I’m increasingly interested in learning edge trustworthiness empirically through predictive performance rather than manual calibration. While this is challenging for biological applications like regulatory network prediction due to limited ground truth data, the network itself offers opportunities for self-supervised learning. However, realizing this potential requires a rich feature space beyond basic topological properties — which brings us to the wealth of quantitative information that can be integrated into the NapistuGraph representation.

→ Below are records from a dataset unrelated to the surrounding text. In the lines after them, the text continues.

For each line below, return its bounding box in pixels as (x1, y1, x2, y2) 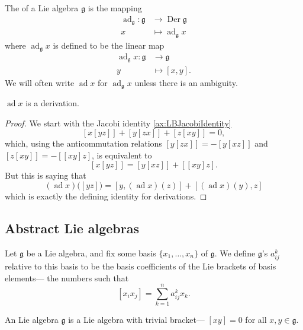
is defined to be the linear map (53, 39, 165, 51)
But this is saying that (5, 169, 86, 182)
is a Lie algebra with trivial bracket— (68, 313, 205, 326)
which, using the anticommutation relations (5, 137, 162, 150)
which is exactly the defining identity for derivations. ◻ (5, 189, 207, 202)
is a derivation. (25, 96, 79, 109)
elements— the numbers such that (5, 271, 129, 284)
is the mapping (88, 2, 142, 14)

The default NapistuGraph contains a limited array of vertex and edge attributes, but there’s actually a wealth of quantitative information highlighted throughout this post that can be integrated directly into the Octopus network. The power of Napistu’s design becomes apparent when we start layering in this additional context. I’ll demonstrate by augmenting the graph with two particularly valuable information types:

• add_sbml_dfs_summaries: Generates source and ontology occurrence data for all vertices, revealing which databases contributed to each node and what biological categories they represent
• add_all_entity_data: Transfers comprehensive quantitative measurements from reactions_data and species_data tables directly onto their corresponding edges and vertices

# augment the graph
# add ontology and source data to vertices
napistu_graph.add_sbml_dfs_summaries(sbml_dfs, stratify_by_bqb = False)

# add reactions_data to edges
napistu_graph.add_all_entity_data(sbml_dfs, "reactions", overwrite=True)
napistu_graph.add_all_entity_data(sbml_dfs, "species", mode = "extend")

summary_stats = napistu_graph.get_summary()
summary_table = ng_utils.format_napistu_graph_summary(summary_stats)
display_tabulator(
    summary_table,
    wrap_columns = True,
    column_widths = {"Value" : "80%"},
    caption = "Post-augmentation summaries of the `NapistuGraph` network"
)

Post-augmentation summaries of the `NapistuGraph` network

Now, we’ve gone from a relatively spartan set of vertex and edge attributes to a comprehensive graph of human cellular physiology enriched with detailed biological annotations that describe what each vertex and edge represents. This is a robust foundation for training expressive network-based methods like graph neural networks.

Summary

The Octopus model integrates eight diverse pathway databases into a unified, genome-scale network of human cellular physiology. Through systematic merging of complementary data sources, the model establishes a shared molecular vocabulary while preserving each source’s specialized contributions:

• Molecular species integration: Proteins and other species are effectively shared across sources, creating a common parts list that specialized databases can extend with domain-specific molecules (metabolites from Recon3D, complexes from Reactome).
• Reaction specialization: Sources show modest but meaningful overlap in reactions, with each database contributing unique mechanisms that reflect its individual curation focus.

The resulting NapistuGraph provides a framework for layering extensive biological information onto network structures. Source provenance, confidence scores, ontological classifications, and mechanistic annotations can be systematically integrated as vertex and edge attributes, enabling sophisticated analyses from network propagation to machine learning approaches.

The Octopus model is now ready for use. I’m excited to build on this foundation and to see how the community engages with this new resource.